Pourquoi avez-vous choisi de revenir à l’Agence des participations de l’Etat après vos expériences à Radio France et au ministère de la Culture et de la Communication ?
Forte de 6 ans d’expériences de management public à travers les fonctions de direction que j’ai occupées tant au ministère de Culture et de la Communication que chez Radio France, j’ai décidé de revenir à l’APE, comme adjointe du Commissaire aux Participations de l’Etat, au service des missions de l’Etat actionnaire.
L’APE est un service à compétence nationale sous la responsabilité du Ministre de l’Economie et des Finances, avec une mission opérationnelle clairement définie. Sa taille (55 personnes), son organisation et la très grande qualité de ses équipes lui confèrent une agilité dans l’action publique. Elle a acquis une légitimité forte depuis sa création en 2004 et su développer une approche d’accompagnement exigeant des entreprises de son portefeuille. Ces éléments correspondent en tous points à ma vision de ce que doit être l’administration.
Quelle est la mission de l’Agence des participations de l’Etat (APE) ?
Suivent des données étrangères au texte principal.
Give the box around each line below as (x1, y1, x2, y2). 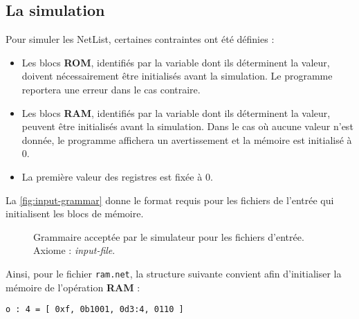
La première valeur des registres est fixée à (21, 169, 203, 183)
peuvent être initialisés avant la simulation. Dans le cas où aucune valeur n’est (21, 119, 353, 134)
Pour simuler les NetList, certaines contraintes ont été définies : (6, 32, 275, 46)
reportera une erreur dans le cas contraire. (21, 82, 201, 96)
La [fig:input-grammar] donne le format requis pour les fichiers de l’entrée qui (6, 192, 334, 207)
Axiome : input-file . (33, 243, 116, 257)
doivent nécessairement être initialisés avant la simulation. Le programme (21, 69, 333, 83)
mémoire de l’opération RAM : (6, 280, 140, 294)
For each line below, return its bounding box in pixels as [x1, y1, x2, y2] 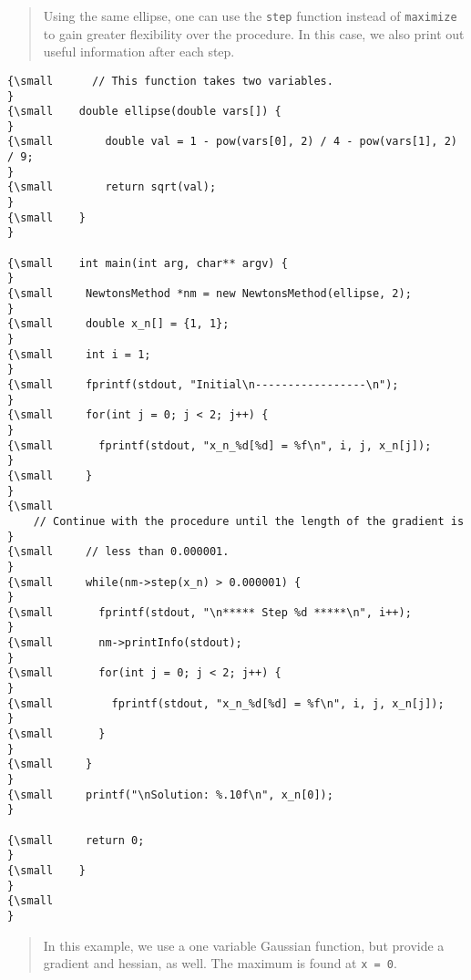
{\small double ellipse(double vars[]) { [7, 105, 282, 119]
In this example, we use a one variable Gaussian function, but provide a [43, 935, 445, 954]
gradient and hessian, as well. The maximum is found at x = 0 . [43, 954, 397, 973]
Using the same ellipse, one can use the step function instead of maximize [43, 6, 457, 25]
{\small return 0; [7, 833, 145, 847]
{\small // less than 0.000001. [7, 545, 230, 559]
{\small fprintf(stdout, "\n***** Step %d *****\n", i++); [7, 605, 412, 619]
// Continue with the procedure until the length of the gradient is [33, 514, 465, 528]
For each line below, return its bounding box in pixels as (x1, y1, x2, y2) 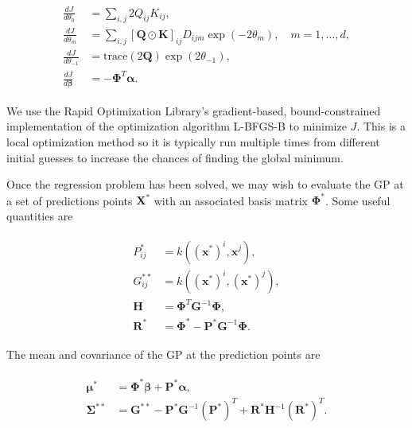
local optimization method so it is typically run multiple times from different (6, 134, 380, 150)
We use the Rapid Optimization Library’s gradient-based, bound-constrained (6, 102, 381, 119)
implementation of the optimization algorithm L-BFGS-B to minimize (6, 118, 347, 134)
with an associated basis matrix (154, 192, 308, 208)
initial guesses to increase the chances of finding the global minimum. (6, 149, 344, 165)
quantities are (6, 207, 73, 224)
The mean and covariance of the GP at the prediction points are (6, 345, 321, 362)
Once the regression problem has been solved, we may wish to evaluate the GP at (6, 176, 404, 193)
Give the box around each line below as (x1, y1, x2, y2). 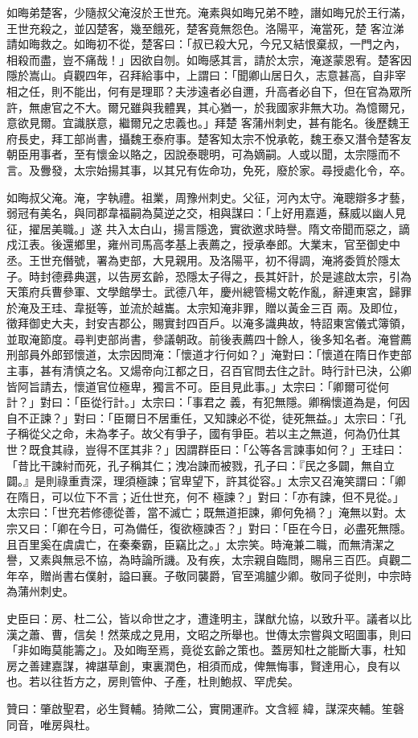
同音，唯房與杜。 (6, 715, 96, 732)
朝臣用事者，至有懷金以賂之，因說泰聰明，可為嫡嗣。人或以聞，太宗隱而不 (6, 146, 400, 163)
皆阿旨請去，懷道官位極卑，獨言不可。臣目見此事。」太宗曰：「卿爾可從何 (6, 377, 389, 394)
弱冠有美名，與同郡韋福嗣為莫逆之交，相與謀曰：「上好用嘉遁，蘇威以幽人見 (6, 204, 406, 221)
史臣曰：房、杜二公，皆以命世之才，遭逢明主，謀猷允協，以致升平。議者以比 (6, 609, 412, 626)
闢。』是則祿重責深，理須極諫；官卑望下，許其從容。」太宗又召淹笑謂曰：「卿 (6, 472, 406, 489)
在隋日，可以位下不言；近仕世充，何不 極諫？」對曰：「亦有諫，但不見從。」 (6, 488, 404, 505)
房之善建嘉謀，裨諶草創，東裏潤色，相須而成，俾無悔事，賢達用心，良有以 (6, 657, 400, 674)
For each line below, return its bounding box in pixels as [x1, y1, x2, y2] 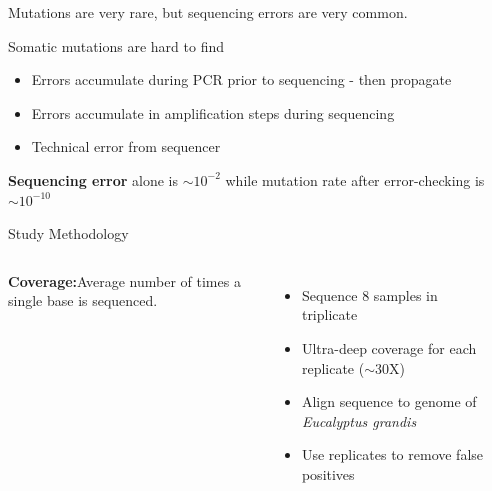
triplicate [301, 304, 358, 325]
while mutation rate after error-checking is [225, 169, 485, 190]
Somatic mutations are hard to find [8, 35, 225, 56]
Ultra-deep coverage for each [301, 337, 477, 358]
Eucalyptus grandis [301, 410, 417, 431]
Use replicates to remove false [301, 444, 484, 465]
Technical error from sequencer [31, 136, 221, 157]
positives [301, 463, 355, 484]
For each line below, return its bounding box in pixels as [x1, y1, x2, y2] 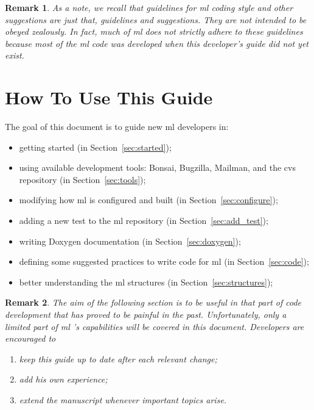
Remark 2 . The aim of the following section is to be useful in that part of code [5, 296, 302, 309]
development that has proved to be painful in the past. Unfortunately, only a [5, 308, 287, 321]
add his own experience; [19, 373, 108, 386]
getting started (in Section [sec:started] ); [19, 140, 172, 153]
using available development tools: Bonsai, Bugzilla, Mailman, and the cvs [19, 161, 296, 174]
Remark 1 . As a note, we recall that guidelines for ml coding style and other [5, 1, 293, 13]
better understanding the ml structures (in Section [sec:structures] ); [19, 275, 273, 288]
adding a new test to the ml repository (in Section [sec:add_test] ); [19, 214, 268, 227]
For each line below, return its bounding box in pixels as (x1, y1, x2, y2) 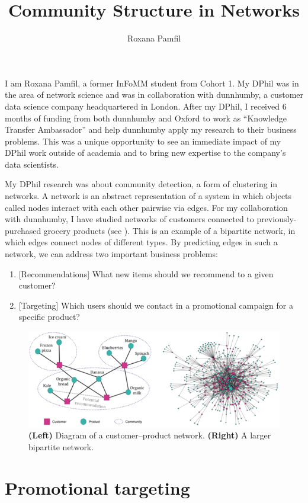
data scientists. (5, 158, 59, 170)
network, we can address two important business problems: (5, 248, 218, 260)
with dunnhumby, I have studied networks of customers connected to (5, 213, 254, 225)
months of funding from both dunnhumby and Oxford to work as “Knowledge (5, 111, 287, 124)
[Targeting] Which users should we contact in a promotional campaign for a (18, 299, 293, 311)
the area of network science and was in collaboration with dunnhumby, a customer (5, 88, 303, 101)
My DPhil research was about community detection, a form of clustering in (5, 178, 278, 190)
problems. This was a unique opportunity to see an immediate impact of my (5, 134, 281, 147)
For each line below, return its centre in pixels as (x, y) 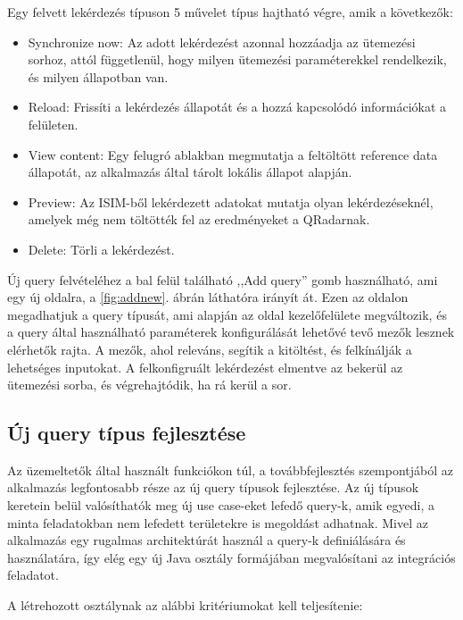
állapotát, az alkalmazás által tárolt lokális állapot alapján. (190, 172)
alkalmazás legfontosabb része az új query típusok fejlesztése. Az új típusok (213, 487)
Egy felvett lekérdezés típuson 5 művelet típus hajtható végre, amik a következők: (230, 12)
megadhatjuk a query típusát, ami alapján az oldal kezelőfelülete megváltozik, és (227, 314)
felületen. (53, 124)
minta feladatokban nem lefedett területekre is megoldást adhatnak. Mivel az (218, 522)
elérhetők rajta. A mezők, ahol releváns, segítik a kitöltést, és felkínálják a (210, 349)
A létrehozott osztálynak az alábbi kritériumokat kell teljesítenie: (185, 605)
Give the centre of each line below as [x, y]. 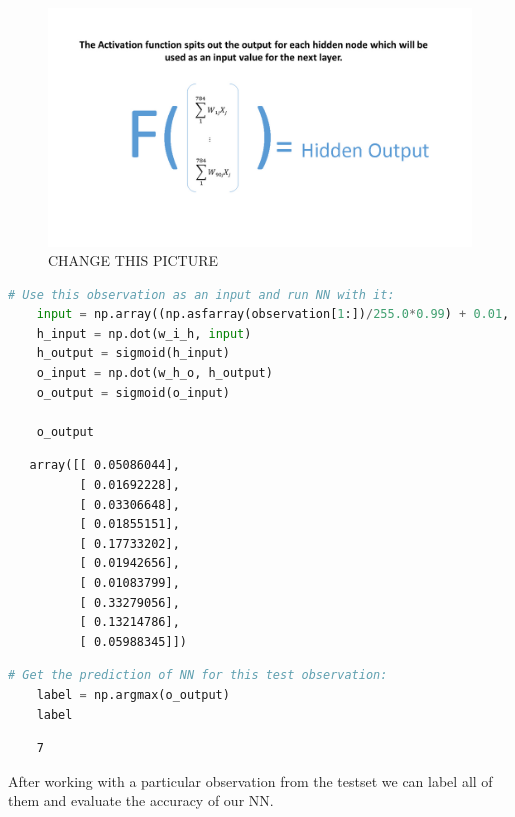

L’Etat cumule plusieurs casquettes dans ses relations avec les entreprises à participation publique : client, concédant, régulateur, porteur de politiques publiques… L’APE exerce la mission de l’Etat actionnaire dans les 81 groupes ou entreprises qui entrent dans son périmètre, soit un portefeuille de 90 Mds€ d’actifs en gestion, en veillant aux intérêts patrimoniaux de l’Etat. Le périmètre de ces entreprises est relativement large et hétérogène, tant par leur taille que par leurs secteurs d’activités (dans les domaines de l’énergie, des transports, de l’industrie, des services et finances).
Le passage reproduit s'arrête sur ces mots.